Most engines have the query optimizer decide the order and thus errors in filters are or are not masked depending on filter order. This may shift without warning, however, as data cardinalities evolve.

For systems that do adaptive reordering, it is desirable to make filters delay signalling an error until all filters are evaluated. So a false or null always masks an error regardless of evaluation order. This is not per se required by the SQL spec but makes for a more consistent experience.

When filters are pushed down to a non-Presto engine there can be no guarantees of error behavior.

From: Andrii Rosa notifications@github.com Sent: Friday, August 23, 2019 7:55 AM To: prestodb/presto presto@noreply.github.com Cc: oerling erling@xs4all.nl; Team mention team_mention@noreply.github.com Subject: Re: [prestodb/presto] Predicate pushdown may result in query failure (#13009)

If SQL spec doesn't say anything about the relative orders of filters, then this might not be a "bug"

I'm pretty sure the SQL spec does not require filters to be executed in the order specified in the query. That allows SQL engines to employ dynamic filter reordering optimizations that @prestodb/aria https://github.com/orgs/prestodb/teams/aria team is currently working on. @mbasmanova https://github.com/mbasmanova could you please clarify if I'm wrong?

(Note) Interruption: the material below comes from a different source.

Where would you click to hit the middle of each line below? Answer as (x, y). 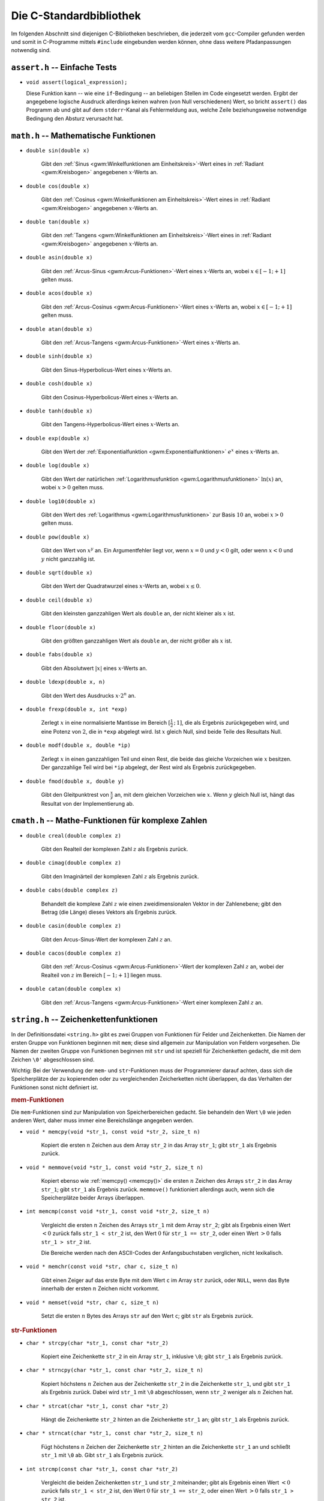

— You are receiving this because you are on a team that was mentioned. Reply to this email directly, view it on GitHub https://github.com/prestodb/presto/issues/13009?email_source=notifications&email_token=AKPPPT63BHD4P2JLIKWFYMDQF722TA5CNFSM4H3DUE3KYY3PNVWWK3TUL52HS4DFVREXG43VMVBW63LNMVXHJKTDN5WW2ZLOORPWSZGOD5AOFHQ#issuecomment-524346014 , or mute the thread https://github.com/notifications/unsubscribe-auth/AKPPPT65GMBICPKAUODFB7TQF722TANCNFSM4H3DUE3A . https://github.com/notifications/beacon/AKPPPT5QMR7LPVCVND2DKQ3QF722TA5CNFSM4H3DUE3KYY3PNVWWK3TUL52HS4DFVREXG43VMVBW63LNMVXHJKTDN5WW2ZLOORPWSZGOD5AOFHQ.gif

kaikalur commented 5 years ago

Yeah - looks like the following statement from page 77 in the same doc seem to say that we have to apply any literal comparisons before the result of a join is calculated. Basically page 74-81 give guidance on dependencies. I will print it out and read it again 🙂

If <join condition> is specified, AP is an equality AND-component of the <search condition>, one comparand
of AP is a column reference CR, and the other comparand of AP is a <literal>, then let CRC be the counterparts
of CR in R. Let {} denote the empty set. {} ↦ {CRC} is a known functional dependency in R if any of the following conditions is true:
— INNER is specified.
— If LEFT is specified and CR is a column reference to a column in T1.
— If RIGHT is specified and CR is a column reference to a column in T2.
NOTE 59 — An SQL-implementation may also choose to recognize {} -> {CRC} as a known functional dependency if the other
comparand is a deterministic expression containing no column references.
kaikalur commented 5 years ago

Hmm, this may just be a code bug too. For example in my final simplest test case, if in the inner most select if I select T1.k instead of T2.k, the bug doesn't happen. Looking at the code, I see in PredicatePushdown.processInnerJoin, we pushdown to the right using not(in(leftVariables)). I wonder why left fields is different in an inner join.